What’s The News Agents’ take?

“For all Rachel Reeves talking up the economy and setting out a path for growth, Britain is mired by sluggish growth and rising prices - the deadly combination,” Jon says.

Reeves and Starmer were not shy in blaming the economy’s woes on the previous Conservative government - we’ve heard the £22 billion black hole line time and time again.

Some of that was “justified,” Jon says.

“But there is this list of problems where Rachel Reeves cannot turn around and say, ‘well, that's the fault of the previous Conservative government’.

Andrew Bailey, the governor for The Bank of England, has pointed at the decisions Reeves has made since becoming Chancellor, including the increase to employers' National Insurance contributions, saying that it would hit jobs and prices more than expected.

“The Bank of England governor is saying; ‘Well, hang on, what's happened is that consumer confidence has declined. Business confidence has declined. The cost of employing low earners will rise by 5% because of the national insurance rise for employers. And so it goes on,’ Jon explains.

The decision to cut interest rates is made by the MPC (Monetary Policy Committee), with nine people getting a vote. In this instance, seven voted for the cut from 4.75% to 4.5% - the other two didn’t want to increase interest rates, or keep them stable - they wanted to cut them even further.

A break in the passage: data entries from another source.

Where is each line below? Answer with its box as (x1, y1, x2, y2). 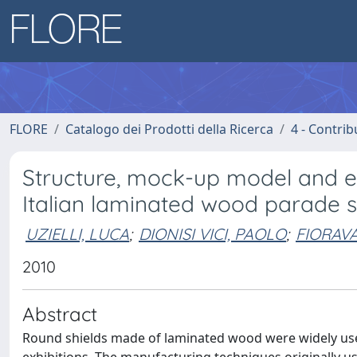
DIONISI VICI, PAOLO (139, 223, 286, 244)
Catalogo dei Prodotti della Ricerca (65, 120, 273, 138)
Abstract (22, 302, 97, 326)
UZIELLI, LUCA (25, 223, 129, 244)
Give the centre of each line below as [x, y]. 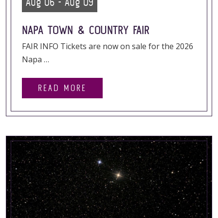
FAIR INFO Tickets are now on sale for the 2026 [108, 46]
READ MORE [62, 88]
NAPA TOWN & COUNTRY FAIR [86, 30]
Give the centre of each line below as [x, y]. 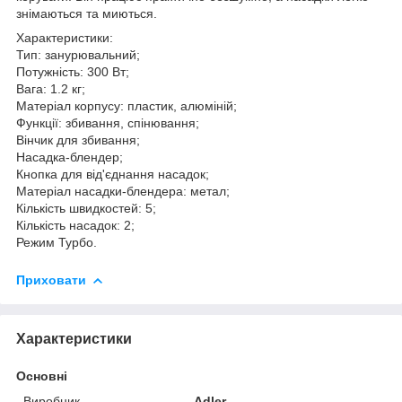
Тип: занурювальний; [78, 54]
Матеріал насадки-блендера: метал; [123, 191]
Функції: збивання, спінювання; [108, 122]
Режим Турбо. [57, 242]
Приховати [51, 280]
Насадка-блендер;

The fact two out of the nine MPC voters wanted to go "further and faster,” Lewis says, shows how “concerned the Bank of England is about where the economy is heading”

As for Reeves?

Rumours that the Chancellor is at risk of being sacked by Keir Starmer made an appearance in the press today, but Emily’s sources tell her it’s “absolute rubbish.”

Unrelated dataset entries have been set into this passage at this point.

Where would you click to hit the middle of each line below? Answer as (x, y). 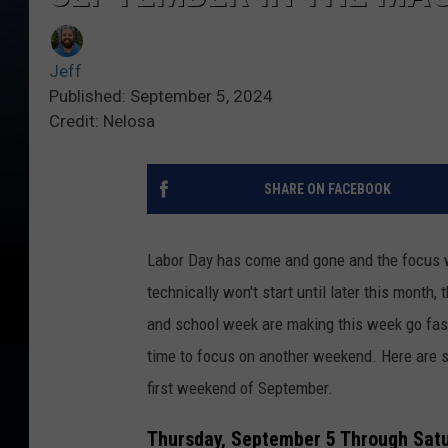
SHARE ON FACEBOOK (327, 189)
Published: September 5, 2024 (161, 96)
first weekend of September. (240, 388)
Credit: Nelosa (102, 121)

Jon agrees that it would be “surprising,” because Reeves and Starmer are so closely tied together with decision making. However, he says there could be a “grain of truth in it.”

“It could be that there are people who are starting to think that maybe the problem is Rachel Reeves as the head of the Treasury, and therefore maybe we're never going to be able to turn it around, while Rachel is the front figure.”

But whether Reeves remains or leaves, the current economics remains the same. So the key question really, is, if the forecast for growth is this bad, what happens next - tax rises or spending cuts?

Neither are aligned with Reeves’ fiscal rules.

“If she's not going to borrow more and she's not going to tax more, we'll face even more severe cuts in non protected government departments than we've seen,” Lewis says.

“And the politics of that, both in the country, but crucially, inside the parliamentary Labour Party, could be absolutely torturous.”